There are many ways to address the drug problem, but the Philippines being a poor country, cannot afford to spend public funds on treating all drug addicts like celebrities. Sometimes prevention is cheaper than the cure, which is why a lot of Filipinos agree with Duterte that removing the source of the drugs will solve the drug scourge a lot quicker. In a Third World country like the Philippines, drug addicts will have to go cold turkey once the source of their recreational drug is gone. No luxury rehab centres for drifters, unfortunately.
Gaviria cannot really compare the Philippine drug problem to Colombia’s drug problem. Colombia was once one of the world’s top producers of cocaine. The U.S. government was even involved in trying to beat the drug cartels. The problem in Colombia was bigger than the Philippines. Gaviria should have at least commended Duterte for addressing the Philippine drug problem before the country became a Narco state like Colombia. This was something the previous Aquino government failed to do.

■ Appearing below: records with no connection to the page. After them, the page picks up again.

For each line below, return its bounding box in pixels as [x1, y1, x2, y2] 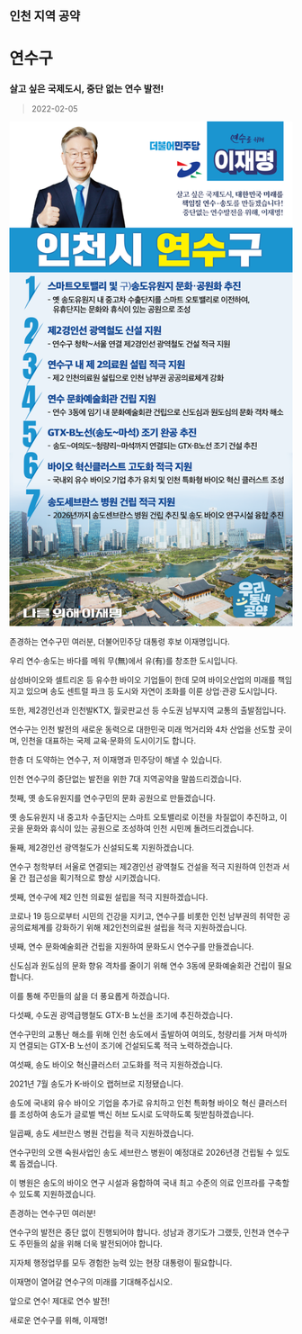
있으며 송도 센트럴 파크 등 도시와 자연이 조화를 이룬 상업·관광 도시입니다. [25, 686, 278, 697]
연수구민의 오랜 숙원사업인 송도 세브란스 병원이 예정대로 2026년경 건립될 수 [9, 1147, 274, 1158]
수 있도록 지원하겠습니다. [9, 1189, 96, 1200]
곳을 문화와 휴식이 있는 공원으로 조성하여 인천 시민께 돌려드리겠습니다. [9, 823, 254, 834]
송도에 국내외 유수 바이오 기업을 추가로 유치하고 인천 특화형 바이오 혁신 [9, 1097, 256, 1109]
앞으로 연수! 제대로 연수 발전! [9, 1295, 111, 1307]
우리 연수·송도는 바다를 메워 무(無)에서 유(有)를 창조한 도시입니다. [9, 655, 238, 666]
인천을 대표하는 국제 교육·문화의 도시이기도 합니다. [21, 735, 196, 746]
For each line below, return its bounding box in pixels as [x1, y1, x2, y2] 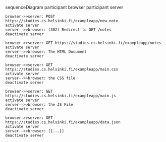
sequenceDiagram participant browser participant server [5, 5, 124, 10]
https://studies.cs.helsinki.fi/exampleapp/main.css [5, 67, 119, 72]
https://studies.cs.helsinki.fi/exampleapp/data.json [5, 120, 121, 125]
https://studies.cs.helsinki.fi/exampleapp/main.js [5, 93, 116, 98]
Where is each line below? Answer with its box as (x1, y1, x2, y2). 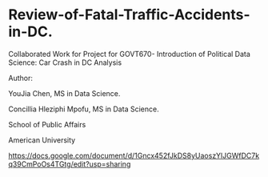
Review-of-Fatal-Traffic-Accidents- (8, 6, 250, 24)
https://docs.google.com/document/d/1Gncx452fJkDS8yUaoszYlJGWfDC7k (8, 151, 260, 160)
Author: (8, 73, 34, 82)
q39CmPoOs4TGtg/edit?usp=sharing (8, 159, 131, 169)
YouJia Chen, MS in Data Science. (8, 88, 121, 98)
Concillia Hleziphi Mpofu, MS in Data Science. (8, 104, 159, 114)
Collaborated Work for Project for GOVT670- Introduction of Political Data (8, 49, 250, 58)
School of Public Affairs (8, 119, 86, 129)
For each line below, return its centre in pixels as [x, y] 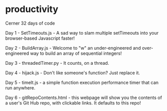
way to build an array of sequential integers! [76, 53]
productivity [32, 9]
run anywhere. [20, 88]
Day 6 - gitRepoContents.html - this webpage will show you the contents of [84, 97]
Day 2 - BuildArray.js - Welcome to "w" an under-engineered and [73, 48]
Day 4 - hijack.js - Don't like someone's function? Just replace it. [73, 73]
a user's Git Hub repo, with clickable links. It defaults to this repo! [73, 103]
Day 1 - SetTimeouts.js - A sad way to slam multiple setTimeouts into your [82, 33]
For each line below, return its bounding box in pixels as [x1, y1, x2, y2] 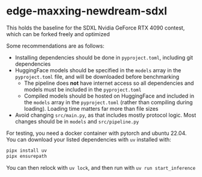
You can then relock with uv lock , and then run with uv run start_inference [6, 164, 196, 171]
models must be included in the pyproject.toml [24, 85, 142, 93]
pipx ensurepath [6, 153, 47, 159]
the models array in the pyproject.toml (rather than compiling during [24, 98, 193, 106]
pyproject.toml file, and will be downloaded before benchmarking [14, 73, 180, 80]
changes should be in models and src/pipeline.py [14, 117, 139, 125]
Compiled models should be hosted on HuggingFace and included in [24, 92, 195, 99]
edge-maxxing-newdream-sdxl [6, 4, 168, 18]
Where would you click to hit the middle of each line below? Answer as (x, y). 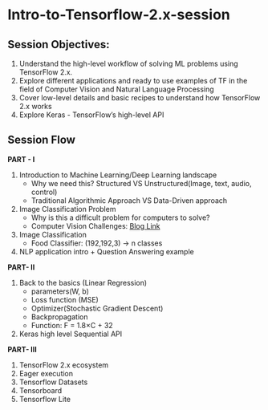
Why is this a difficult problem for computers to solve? (120, 217)
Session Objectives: (59, 45)
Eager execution (46, 373)
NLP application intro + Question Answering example (106, 251)
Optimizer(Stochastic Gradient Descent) (97, 308)
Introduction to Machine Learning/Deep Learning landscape (118, 175)
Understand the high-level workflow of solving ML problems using (128, 63)
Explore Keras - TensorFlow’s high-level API (91, 115)
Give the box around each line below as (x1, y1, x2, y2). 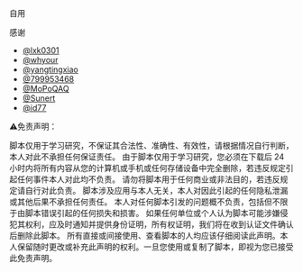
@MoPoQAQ (22, 84, 69, 94)
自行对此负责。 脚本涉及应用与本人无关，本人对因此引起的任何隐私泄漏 (24, 186, 289, 195)
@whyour (22, 55, 59, 65)
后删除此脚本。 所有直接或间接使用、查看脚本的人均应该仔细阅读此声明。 (9, 231, 280, 240)
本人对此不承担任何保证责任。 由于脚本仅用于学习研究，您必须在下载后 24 (9, 151, 285, 162)
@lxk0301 (22, 45, 60, 56)
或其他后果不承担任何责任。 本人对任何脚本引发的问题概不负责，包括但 (9, 196, 272, 207)
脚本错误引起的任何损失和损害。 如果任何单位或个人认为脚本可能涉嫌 (24, 208, 280, 218)
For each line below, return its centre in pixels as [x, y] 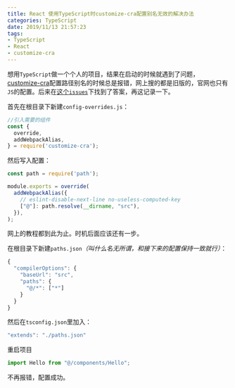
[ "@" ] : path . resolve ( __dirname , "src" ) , [80, 206]
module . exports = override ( [49, 187]
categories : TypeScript [42, 20]
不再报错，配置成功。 [38, 377]
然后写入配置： [29, 161]
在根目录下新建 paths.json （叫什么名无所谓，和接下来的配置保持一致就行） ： [117, 249]
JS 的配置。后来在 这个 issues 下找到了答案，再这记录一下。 [91, 92]
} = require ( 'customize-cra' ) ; [53, 146]
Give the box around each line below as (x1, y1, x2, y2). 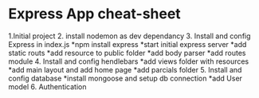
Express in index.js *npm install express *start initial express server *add (8, 39, 247, 49)
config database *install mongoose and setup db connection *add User (8, 73, 243, 83)
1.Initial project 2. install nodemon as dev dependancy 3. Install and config (8, 31, 251, 41)
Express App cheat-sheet (8, 5, 181, 23)
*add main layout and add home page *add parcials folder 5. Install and (8, 65, 242, 74)
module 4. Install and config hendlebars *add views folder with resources (8, 57, 249, 66)
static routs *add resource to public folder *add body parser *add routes (8, 48, 246, 57)
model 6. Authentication (8, 81, 87, 92)
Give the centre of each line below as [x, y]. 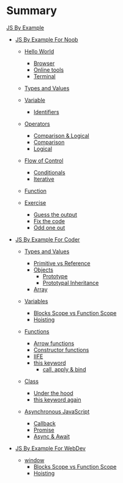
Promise [44, 430]
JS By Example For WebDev [50, 448]
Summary [32, 11]
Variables [36, 301]
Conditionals [49, 172]
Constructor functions [61, 349]
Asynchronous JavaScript [57, 411]
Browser [44, 63]
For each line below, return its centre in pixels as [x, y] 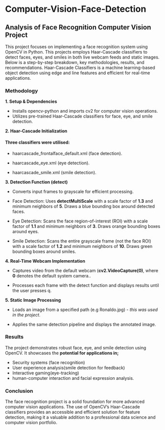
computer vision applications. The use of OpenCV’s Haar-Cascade [73, 407]
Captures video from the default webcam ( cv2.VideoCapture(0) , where [85, 270]
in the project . [26, 315]
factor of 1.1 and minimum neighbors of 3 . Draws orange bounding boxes [86, 226]
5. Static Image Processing [33, 300]
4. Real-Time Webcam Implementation [45, 261]
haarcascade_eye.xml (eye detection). [51, 163]
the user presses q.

TIME’s write-up about Duterte is unfavourable, indeed. They ranked him right up there with strongmen who did nothing for their people but bring misery. After almost a year in office, Duterte’s popularity is still strong. That’s proof that Filipinos are not exactly living in a lawless and hopeless state the way some of these bleeding heart liberals from TIME and the UN want the rest of the world to think.